_WHAT THE TASK ASKS_
A complete response lists each line of the data below that includes the word "contesto".

_DATA PROVIDED_
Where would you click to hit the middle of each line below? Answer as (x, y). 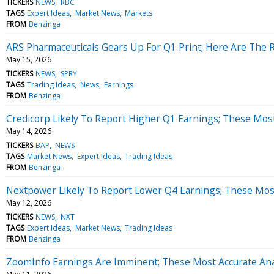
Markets (138, 13)
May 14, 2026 (29, 131)
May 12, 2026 (29, 202)
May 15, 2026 (29, 59)
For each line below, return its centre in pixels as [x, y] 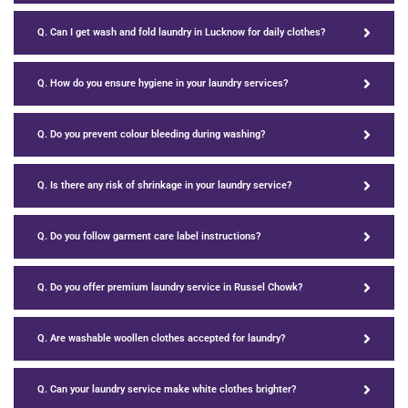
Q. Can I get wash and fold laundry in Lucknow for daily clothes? [181, 33]
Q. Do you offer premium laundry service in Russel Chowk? [170, 288]
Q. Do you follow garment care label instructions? [149, 237]
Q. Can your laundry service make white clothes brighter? [167, 390]
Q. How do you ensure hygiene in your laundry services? [163, 84]
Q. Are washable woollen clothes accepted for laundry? [161, 339]
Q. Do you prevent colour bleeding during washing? [151, 135]
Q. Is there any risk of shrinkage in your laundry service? [164, 186]
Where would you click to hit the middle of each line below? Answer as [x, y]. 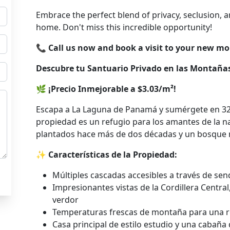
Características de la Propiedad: [113, 155]
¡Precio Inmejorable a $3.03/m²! [112, 89]
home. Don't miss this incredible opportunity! [124, 27]
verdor [65, 200]
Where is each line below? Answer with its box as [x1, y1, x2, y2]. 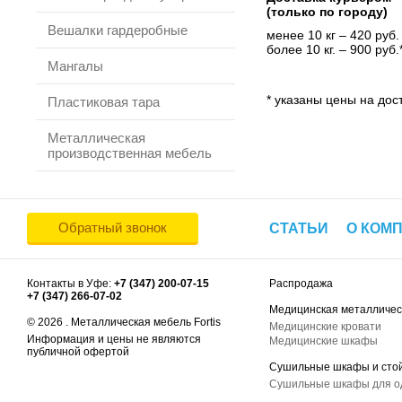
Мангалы [48, 58, 103, 74]
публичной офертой [27, 345, 129, 358]
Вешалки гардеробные [48, 22, 188, 38]
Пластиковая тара [48, 94, 160, 109]
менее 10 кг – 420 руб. [267, 28, 399, 42]
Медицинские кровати [269, 320, 381, 333]
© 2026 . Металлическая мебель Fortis [27, 316, 221, 328]
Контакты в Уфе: [27, 277, 114, 290]
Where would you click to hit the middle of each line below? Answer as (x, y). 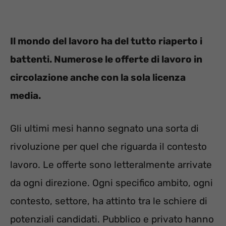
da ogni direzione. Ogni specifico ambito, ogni (111, 183)
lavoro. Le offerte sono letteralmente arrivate (111, 164)
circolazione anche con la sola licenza (98, 78)
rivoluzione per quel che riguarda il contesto (108, 146)
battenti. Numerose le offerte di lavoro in (106, 60)
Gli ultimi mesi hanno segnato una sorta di (104, 128)
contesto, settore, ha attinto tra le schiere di (109, 201)
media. (25, 96)
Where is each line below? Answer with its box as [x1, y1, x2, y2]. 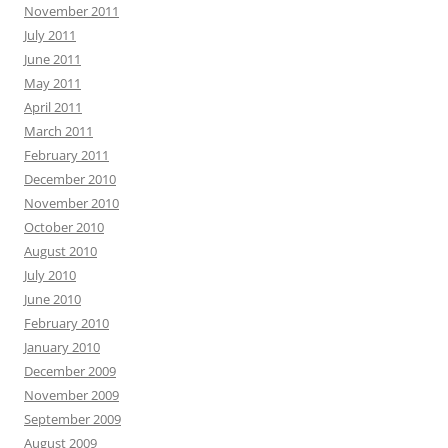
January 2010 [24, 338, 100, 357]
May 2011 [24, 74, 81, 93]
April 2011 [24, 98, 82, 117]
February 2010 [24, 314, 109, 333]
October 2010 [24, 218, 104, 237]
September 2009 [24, 410, 121, 429]
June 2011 [24, 50, 81, 69]
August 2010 [24, 242, 97, 261]
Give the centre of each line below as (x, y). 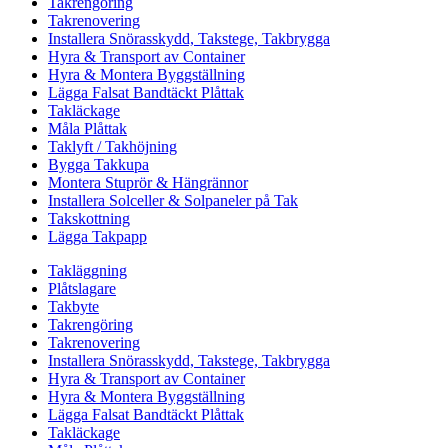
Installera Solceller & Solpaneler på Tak (173, 200)
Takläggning (87, 270)
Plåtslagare (82, 288)
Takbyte (73, 306)
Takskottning (89, 218)
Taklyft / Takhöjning (112, 146)
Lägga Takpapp (97, 236)
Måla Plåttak (87, 128)
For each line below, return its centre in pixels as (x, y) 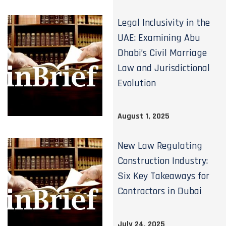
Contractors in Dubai (160, 191)
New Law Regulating (160, 146)
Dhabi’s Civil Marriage (162, 53)
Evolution (137, 83)
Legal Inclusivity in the (164, 23)
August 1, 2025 (144, 116)
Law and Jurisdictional (164, 68)
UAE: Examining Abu (159, 38)

_RESPONSE TO THIS EXERCISE_
rivoluzione per quel che riguarda il contesto (108, 146)
contesto, settore, ha attinto tra le schiere di (109, 201)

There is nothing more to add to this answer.